→ **What the exercise asks**
Search the records for lines that contain the word "themselves". Copy them all.

Extracted records:
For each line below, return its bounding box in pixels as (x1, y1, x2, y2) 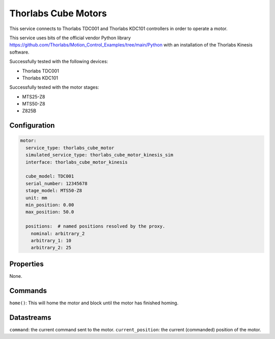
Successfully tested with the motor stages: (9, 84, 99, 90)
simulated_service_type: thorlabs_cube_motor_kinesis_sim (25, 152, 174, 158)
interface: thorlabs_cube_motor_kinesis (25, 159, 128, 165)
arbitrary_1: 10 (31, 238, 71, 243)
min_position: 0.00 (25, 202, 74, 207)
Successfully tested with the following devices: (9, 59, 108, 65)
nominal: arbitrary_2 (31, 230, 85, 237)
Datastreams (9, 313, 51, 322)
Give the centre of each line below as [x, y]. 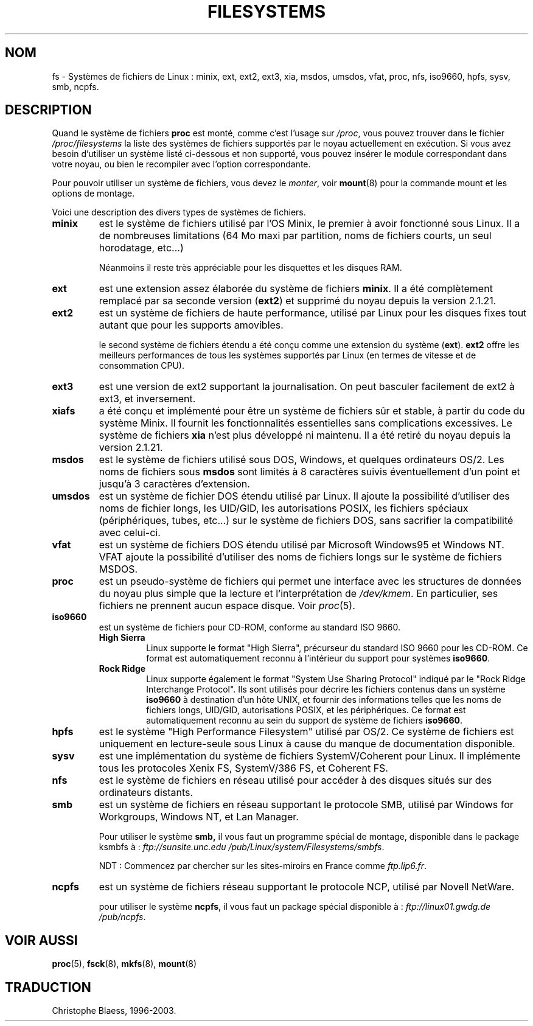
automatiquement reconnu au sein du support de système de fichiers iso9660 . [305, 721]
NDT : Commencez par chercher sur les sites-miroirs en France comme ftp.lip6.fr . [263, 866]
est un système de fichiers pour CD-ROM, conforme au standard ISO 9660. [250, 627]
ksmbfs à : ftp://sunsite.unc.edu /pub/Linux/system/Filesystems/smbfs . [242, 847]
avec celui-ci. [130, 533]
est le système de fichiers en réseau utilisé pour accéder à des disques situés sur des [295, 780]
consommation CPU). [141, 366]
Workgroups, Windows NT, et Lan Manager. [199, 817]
--
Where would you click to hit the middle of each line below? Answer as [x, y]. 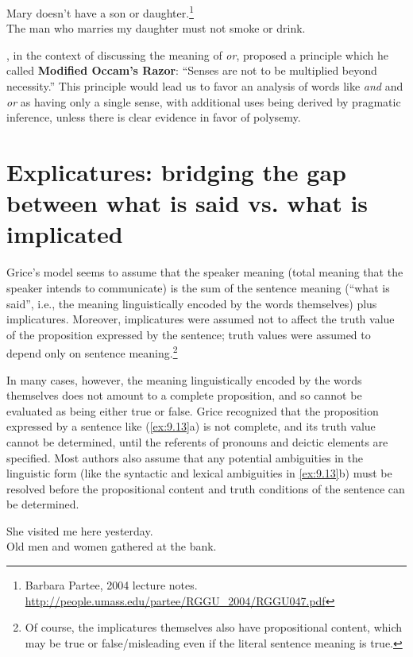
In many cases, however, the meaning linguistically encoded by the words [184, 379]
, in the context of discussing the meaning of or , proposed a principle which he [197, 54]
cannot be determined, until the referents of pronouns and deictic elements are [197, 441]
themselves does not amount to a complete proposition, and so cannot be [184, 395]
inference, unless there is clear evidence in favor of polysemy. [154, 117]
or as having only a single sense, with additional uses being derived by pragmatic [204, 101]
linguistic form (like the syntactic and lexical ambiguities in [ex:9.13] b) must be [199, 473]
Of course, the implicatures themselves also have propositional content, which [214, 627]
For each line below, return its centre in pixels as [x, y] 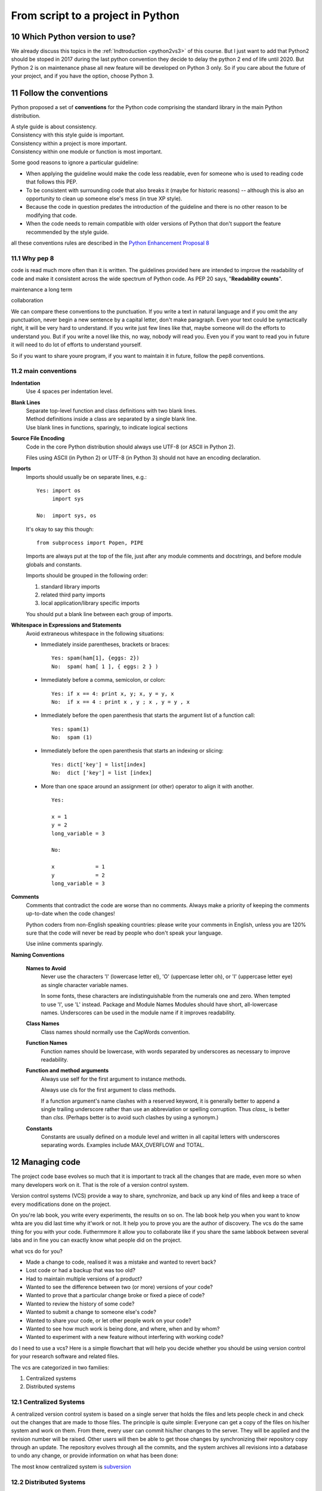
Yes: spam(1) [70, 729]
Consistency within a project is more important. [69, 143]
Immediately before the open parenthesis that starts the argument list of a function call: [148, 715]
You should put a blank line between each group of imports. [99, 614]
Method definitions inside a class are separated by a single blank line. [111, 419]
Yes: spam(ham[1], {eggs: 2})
...
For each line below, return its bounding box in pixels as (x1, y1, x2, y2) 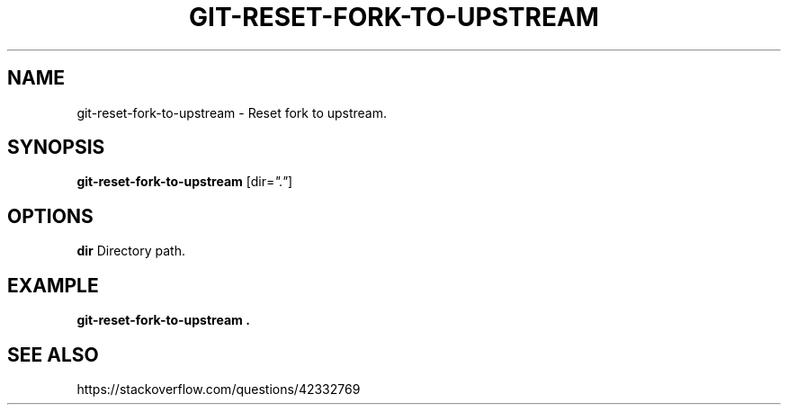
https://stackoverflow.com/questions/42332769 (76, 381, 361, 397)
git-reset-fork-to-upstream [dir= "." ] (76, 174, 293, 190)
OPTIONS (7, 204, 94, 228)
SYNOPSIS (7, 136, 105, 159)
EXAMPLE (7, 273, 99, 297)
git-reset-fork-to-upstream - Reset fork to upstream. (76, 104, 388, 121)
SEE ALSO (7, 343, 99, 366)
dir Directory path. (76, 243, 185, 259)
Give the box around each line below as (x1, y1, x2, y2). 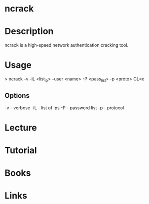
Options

→ **Finished task**
themselves does not amount to a complete proposition, and so cannot be [184, 395]
Of course, the implicatures themselves also have propositional content, which [214, 627]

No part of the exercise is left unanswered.